With this pie can make a meringue with it also? This will be my first time making it. So any pointers would be great thank you
Loved this pie, delicious, easy and very rich!
We really enjoyed this recipe. It was easy to follow and way quicker than making a traditional lemon meringue pie. After reading some of the other posts about the filling not setting I did not want to take a chance so I did add 1 tablespoon of corn starch mixed with a touch of water to the mixture while cooking. I also added 3/4 cup of lemon juice instead of 1/2 a cup, simply because of our personal preference for a tangier pie. As others did, I too beat the egg whites with 1/4 cup of sugar to top the pie with a meringue. Some people posted the over whelming taste of the sweetened condensed milk but I did not have that problem. Maybe they did not cook it long enough or it could also be that I added corn starch and more lemon juice than what the original recipe called for. All in all we really enjoyed this pie and I will definitely make again. The next time i think i will double the recipe because the original as is does not fill the pie crust. A great recipe though. Thank you!
This is by far the easiest and tastiest recipe for lemon pie that I have found. There’s no scientific mixing and measuring with corn starch and flour to muddy up the taste. This recipe is straight forward. I decided to whip the egg whites in with the egg yolks to give the filling a lighter texture. Next time I will add lemon zest and a little more lemon juice, as I like my pie on the tart side. Thank you Nancy!
Very yummy! We loved this pie, followed recipe exactly. It is delicious! A definite keeper for my recipe collection. Thanks!
WOW! I havent tried this yet, but i will! father’s day is coming up and my dads fav pie is lemon meringue, so this looks perfect! i will right another review when i make it!
wow i tried this recipe and it was simple and delicious!!!
it was awesome!!!!!!!!!!!
Great recipe and so simple. I used a prepared graham cracker crust. I beat the 2 egg whites and incorporated them into the filling, which made the pie a little fluffier. Instead of cooking the filling, I just filled the pie shell and baked it at 375 degrees for 10 minutes. Much easier.
I followed the directions and I did not have enough to fill my 9 inch pie shell half full. Will try again but double ingredients.

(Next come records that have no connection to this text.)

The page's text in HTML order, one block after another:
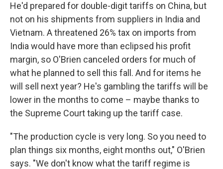
He'd prepared for double-digit tariffs on China, but
not on his shipments from suppliers in India and
Vietnam. A threatened 26% tax on imports from
India would have more than eclipsed his profit
margin, so O'Brien canceled orders for much of
what he planned to sell this fall. And for items he
will sell next year? He's gambling the tariffs will be
lower in the months to come – maybe thanks to
the Supreme Court taking up the tariff case.
"The production cycle is very long. So you need to
plan things six months, eight months out," O'Brien
says. "We don't know what the tariff regime is
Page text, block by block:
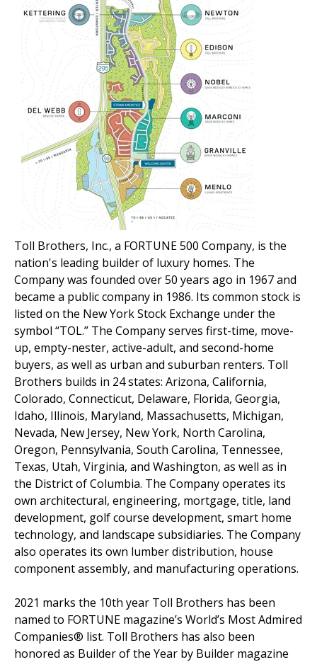
Toll Brothers, Inc., a FORTUNE 500 Company, is the
nation's leading builder of luxury homes. The
Company was founded over 50 years ago in 1967 and
became a public company in 1986. Its common stock is
listed on the New York Stock Exchange under the
symbol “TOL.” The Company serves first-time, move-
up, empty-nester, active-adult, and second-home
buyers, as well as urban and suburban renters. Toll
Brothers builds in 24 states: Arizona, California,
Colorado, Connecticut, Delaware, Florida, Georgia,
Idaho, Illinois, Maryland, Massachusetts, Michigan,
Nevada, New Jersey, New York, North Carolina,
Oregon, Pennsylvania, South Carolina, Tennessee,
Texas, Utah, Virginia, and Washington, as well as in
the District of Columbia. The Company operates its
own architectural, engineering, mortgage, title, land
development, golf course development, smart home
technology, and landscape subsidiaries. The Company
also operates its own lumber distribution, house
component assembly, and manufacturing operations.
2021 marks the 10th year Toll Brothers has been
named to FORTUNE magazine’s World’s Most Admired
Companies® list. Toll Brothers has also been
honored as Builder of the Year by Builder magazine
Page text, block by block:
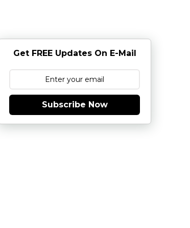
Get FREE Updates On E-Mail
Subscribe Now
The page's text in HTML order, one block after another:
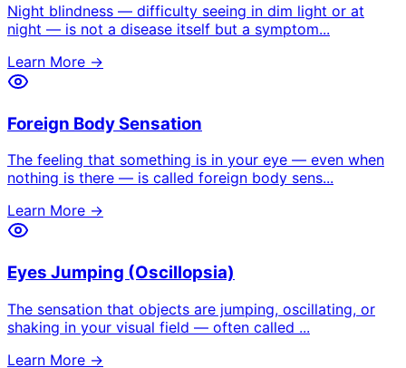
Night blindness — difficulty seeing in dim light or at
night — is not a disease itself but a symptom...
Learn More →
Foreign Body Sensation
The feeling that something is in your eye — even when
nothing is there — is called foreign body sens...
Learn More →
Eyes Jumping (Oscillopsia)
The sensation that objects are jumping, oscillating, or
shaking in your visual field — often called ...
Learn More →
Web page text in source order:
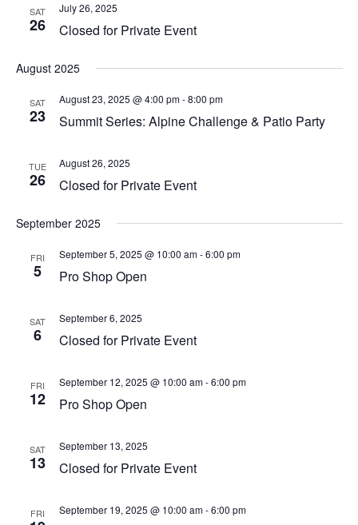
SAT
26
July 26, 2025
Closed for Private Event
August 2025
SAT
23
August 23, 2025 @ 4:00 pm-8:00 pm
Summit Series: Alpine Challenge & Patio Party
TUE
26
August 26, 2025
Closed for Private Event
September 2025
FRI
5
September 5, 2025 @ 10:00 am-6:00 pm
Pro Shop Open
SAT
6
September 6, 2025
Closed for Private Event
FRI
12
September 12, 2025 @ 10:00 am-6:00 pm
Pro Shop Open
SAT
13
September 13, 2025
Closed for Private Event
FRI September 19, 2025 @ 10:00 am-6:00 pm
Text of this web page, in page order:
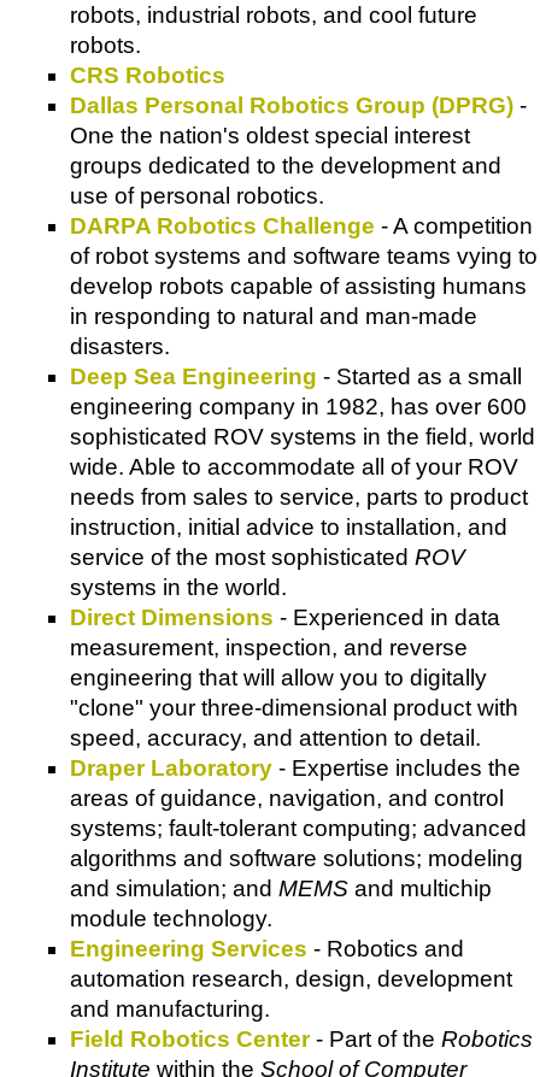
robots, industrial robots, and cool future
robots.
CRS Robotics
Dallas Personal Robotics Group (DPRG) -
One the nation's oldest special interest
groups dedicated to the development and
use of personal robotics.
DARPA Robotics Challenge - A competition
of robot systems and software teams vying to
develop robots capable of assisting humans
in responding to natural and man-made
disasters.
Deep Sea Engineering - Started as a small
engineering company in 1982, has over 600
sophisticated ROV systems in the field, world
wide. Able to accommodate all of your ROV
needs from sales to service, parts to product
instruction, initial advice to installation, and
service of the most sophisticated ROV
systems in the world.
Direct Dimensions - Experienced in data
measurement, inspection, and reverse
engineering that will allow you to digitally
"clone" your three-dimensional product with
speed, accuracy, and attention to detail.
Draper Laboratory - Expertise includes the
areas of guidance, navigation, and control
systems; fault-tolerant computing; advanced
algorithms and software solutions; modeling
and simulation; and MEMS and multichip
module technology.
Engineering Services - Robotics and
automation research, design, development
and manufacturing.
Field Robotics Center- Part of the Robotics
Institute within the School of Computer
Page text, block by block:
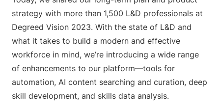
strategy with more than 1,500 L&D professionals at
Degreed Vision 2023. With the state of L&D and
what it takes to build a modern and effective
workforce in mind, we’re introducing a wide range
of enhancements to our platform—tools for
automation, AI content searching and curation, deep
skill development, and skills data analysis.
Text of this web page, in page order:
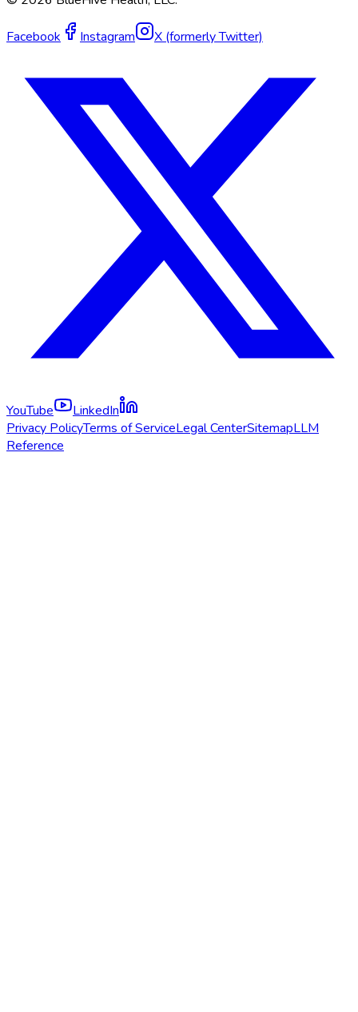
Facebook Instagram X (formerly Twitter)
YouTube
LinkedIn
Privacy PolicyTerms of ServiceLegal CenterSitemapLLM
Reference
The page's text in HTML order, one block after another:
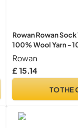
Rowan Rowan
100% Wool Yarn -
Rowan
£ 15.14
TO THE
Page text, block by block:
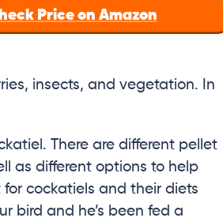
Price on Amazon
insects, and vegetation. In
There are different pellet
as different options to help
cockatiels and their diets
bird and he’s been fed a
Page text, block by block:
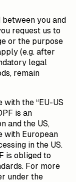
between you and
request us to
or the purpose
(e.g. after
legal
remain
the “EU-US
is an
and the US,
with European
in the US.
is obliged to
For more
under the
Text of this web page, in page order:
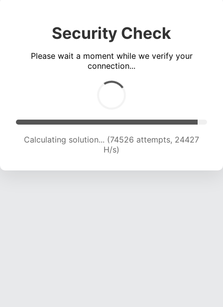
Security Check
Please wait a moment while we verify your
connection...
Calculating solution... (74526 attempts, 24427
H/s)
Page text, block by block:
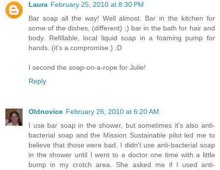
Laura February 25, 2010 at 8:30 PM
Bar soap all the way! Well almost. Bar in the kitchen for
some of the dishes, (different) ;) bar in the bath for hair and
body. Refillable, local liquid soap in a foaming pump for
hands. (it's a compromise.) :D
I second the soap-on-a-rope for Julie!
Reply
Oldnovice February 26, 2010 at 6:20 AM
I use bar soap in the shower, but sometimes it's also anti-
bacterial soap and the Mission Sustainable pilot led me to
believe that those were bad. I didn't use anti-bacterial soap
in the shower until I went to a doctor one time with a little
bump in my crotch area. She asked me if I used anti-
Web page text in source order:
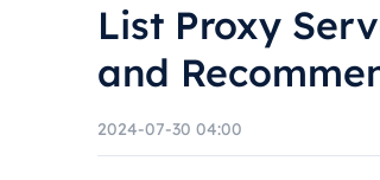
List Proxy
and
2024-07-30 04:00
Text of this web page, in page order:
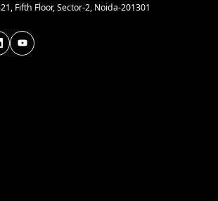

This was really strange. It wasn’t a pretty yellow color– it looked more like a butterscotch or carmel pie. There was not enough filling for the pie crust so it was really flat. The taste was interesting, but not very good.
This pie was so easy and so tasty! It was a huge hit at Christmas. I used a premade pie shell and I whipped up the egg whites for the top. I baked it for about 5 min untill the top turned a bit brown. Very good!
I loved these! But husband thought they were too tart and wouldn’t eat any more.
the recipe is delicious in taste, I loved it…but somehow I messed something up…I did leave it on the refrigerator overnight, and it was firm in the morning…I topped it with canned whipped cream, and two hours later it was all soft!!! I don’t get what I did wrong.
This was a really good pie but it took 4 hours to thicken but still delicious! I made 3 pies!
Easy to make! tart taste reminded me of key lime pie.
This is absolutely wonderful. Since I found this recipe, I have made it again and again. It is a never-fail Lemon Pie.
Pretty good.
Gee, Nancy, thanks a lot! I tried this recipe and now my husband is hooked on your pie. It’s wonderful just as it is, I wouldn’t change a thing. Well okay, I did use a graham cracker crust and made meringue with the egg whites, but I didn’t tinker with the main ingredients at all. Excellent flavor!